Przed spotkaniami 6. kolejki ENEA Ekstraligi przeprowadziliśmy analizę, z której wynika, że aby awansować do pierwszej czwórki rozgrywek, Unibax Toruń musi wygrać przynajmniej dwa spotkania wyjazdowe. Kluczowe dla toruńskiej drużyny wydają się być mecze w Częstochowie i Wrocławiu. Z rangi najbliższego meczu z KantorOnline Włókniarzem Częstochowa zdaje sobie sprawę prezes toruńskiego klubu. - Przede wszystkim musimy wygrać w Częstochowie, jeżeli chcemy zachować szanse na awans do pierwszej czwórki. A to się dla nas liczy, bo nie po to kontraktowaliśmy taki skład, żeby walczył tylko o utrzymanie. Oczywiście, że liczymy straty punktowe do przeciwników, ale tak naprawdę chcemy wygrywać każdy kolejny mecz. Dla naszej drużyny mecz z Włókniarzem to wielki test. Mam nadzieję, że będzie zdany - powiedział dla SportoweFakty.pl Tomasz Kaczyński.
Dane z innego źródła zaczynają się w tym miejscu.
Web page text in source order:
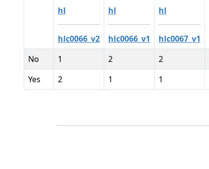
hl
hlc0066_v2
hl
hlc0066_v1
hl
hlc0067_v1
No
1 2 2
Yes
2 1 1
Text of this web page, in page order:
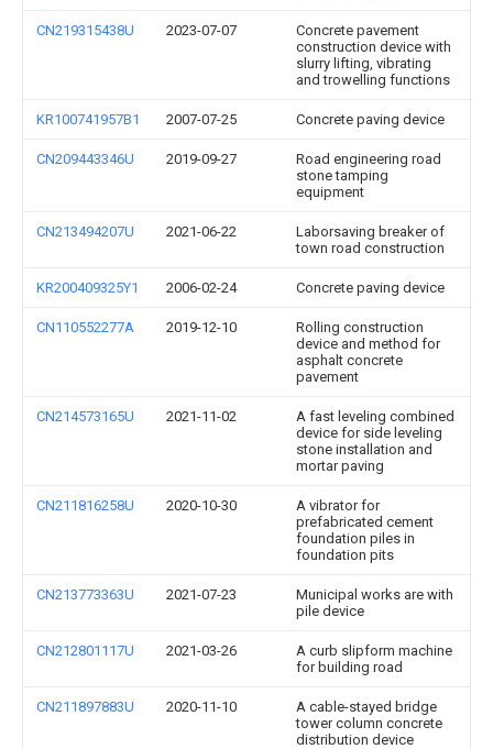
CN219315438U 2023-07-07
Concrete pavement
construction device with
slurry lifting, vibrating
and trowelling functions
KR100741957B1 2007-07-25 Concrete paving device
CN209443346U 2019-09-27
Road engineering road
stone tamping
equipment
CN213494207U 2021-06-22
Laborsaving breaker of
town road construction
KR200409325Y1 2006-02-24 Concrete paving device
CN110552277A 2019-12-10
Rolling construction
device and method for
asphalt concrete
pavement
CN214573165U 2021-11-02
A fast leveling combined
device for side leveling
stone installation and
mortar paving
CN211816258U 2020-10-30
A vibrator for
prefabricated cement
foundation piles in
foundation pits
CN213773363U 2021-07-23
Municipal works are with
pile device
CN212801117U 2021-03-26
A curb slipform machine
for building road
CN211897883U 2020-11-10
A cable-stayed bridge
tower column concrete
distribution device

Mecz w Częstochowie wywołuje wiele emocji nie tylko dlatego, że będzie ważny ze sportowego punktu widzenia dla obu zespołów, ale również w związku z zeszłoroczną rywalizacją, która rozpaliła kibiców obu drużyn do czerwoności. Dla prezesa Unibaksu wydarzenia poprzedniego sezonu nie mają żadnego znaczenia. Podkreśla, że kluczowe dla jego klubu jest to, co będzie, a kluczowe będą najbliższe dwa tygodnie.
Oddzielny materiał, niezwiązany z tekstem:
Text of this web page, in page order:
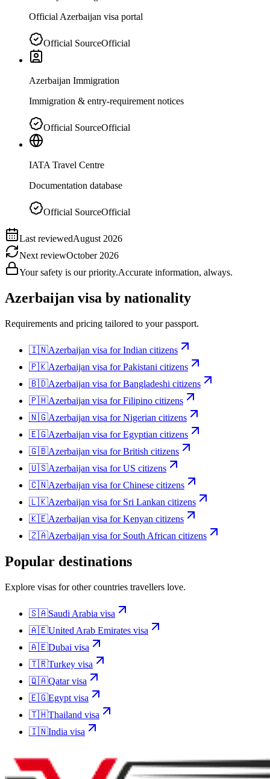
Official Azerbaijan visa portal
Official SourceOfficial
Azerbaijan Immigration
Immigration & entry-requirement notices
Official SourceOfficial
IATA Travel Centre
Documentation database
Official SourceOfficial
Last reviewedAugust 2026
Next reviewOctober 2026
Your safety is our priority.Accurate information, always.
Azerbaijan visa by nationality
Requirements and pricing tailored to your passport.
🇮🇳Azerbaijan visa forIndian citizens
🇵🇰Azerbaijan visa forPakistani citizens
🇧🇩Azerbaijan visa forBangladeshi citizens
🇵🇭Azerbaijan visa forFilipino citizens
🇳🇬Azerbaijan visa forNigerian citizens
🇪🇬Azerbaijan visa forEgyptian citizens
🇬🇧Azerbaijan visa forBritish citizens
🇺🇸Azerbaijan visa forUS citizens
🇨🇳Azerbaijan visa forChinese citizens
🇱🇰Azerbaijan visa for Sri Lankan citizens
🇰🇪Azerbaijan visa forKenyan citizens
🇿🇦Azerbaijan visa for South African citizens
Popular destinations
Explore visas for other countries travellers love.
🇸🇦Saudi Arabia visa
🇦🇪United Arab Emirates visa
🇦🇪Dubai visa
🇹🇷Turkey visa
🇶🇦Qatarvisa
🇪🇬Egypt visa
🇹🇭Thailand visa
🇮🇳India visa

- Ja staram się takimi sprawami z przeszłości nie zajmować. Interesuje mnie zawsze to co będzie, a nie to co było. A najważniejszy w tym spotkaniu będzie wynik sportowy. Forma zespołu na pewno nadal nie jest optymalna, aczkolwiek patrząc na jazdę poszczególnych zawodników, a zwłaszcza Emila Sajfutdinowa, można powiedzieć, że wszystko zmierza we właściwym kierunku. Pozostali zawodnicy w ostatnim czasie dużo jeździli i mam nadzieję, że przełoży się to na wynik na torze. Czasu nie mamy już zbyt wiele i trzeba zdobywać punkty. Najbliższe mecze będą kluczowe. Trzeba zrobić wszystko, żeby na mecz w Lesznie drużyna była w optymalnej formie - wyjaśnił Kaczyński.
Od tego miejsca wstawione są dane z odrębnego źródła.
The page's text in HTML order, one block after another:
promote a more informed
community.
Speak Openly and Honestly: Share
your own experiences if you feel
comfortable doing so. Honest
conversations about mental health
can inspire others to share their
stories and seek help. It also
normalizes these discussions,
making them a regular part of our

W minionym tygodniu do sztabu szkoleniowego Unibaksu dołączył Stanisław Chomski. Działacze toruńskiej drużyny mają poczucie, że zrobili wszystko, aby stworzyć odpowiednie warunki zawodnikom. Teraz wszystko zależy od ich postawy. - Nie było specjalnej mobilizacji. Rozmawialiśmy z zawodnikami o tym, że ten mecz jest ważny. Ale nie na zasadzie wywierania dodatkowej presji, bo nie o to w tym wszystkim chodzi. Wręcz przeciwnie - chcieliśmy ją zdjąć. Poza tym pojawił się trener Chomski i w jego ręce oddaliśmy przygotowanie drużyny. Przed tym meczem staraliśmy się zrobić wszystko, aby zespół zwyciężył. Mamy poczucie, że nam się udało to zrealizować. W tej chwili wszystko jest już w sprzęcie, rękach i nogach zawodników - zakończył Tomasz Kaczyński.
Przypomnijmy, że w ostatnim meczu pomiędzy tymi zespołami na torze w Częstochowie, Włókniarz zwyciężył 47:42 (w pierwszym meczu zwyciężył Unibax 49:41). Po spotkaniu odjęto punkty, które w 14. biegu zdobył Artur Czaja. Jak się później okazało, nie był on uprawniony do startu w tym wyścigu. Wiele kontrowersji wywołała również czerwona kartka dla Rafała Szombierskiego, który zdaniem arbitra celowo upadł w 3. biegu i został wykluczony do końca meczu.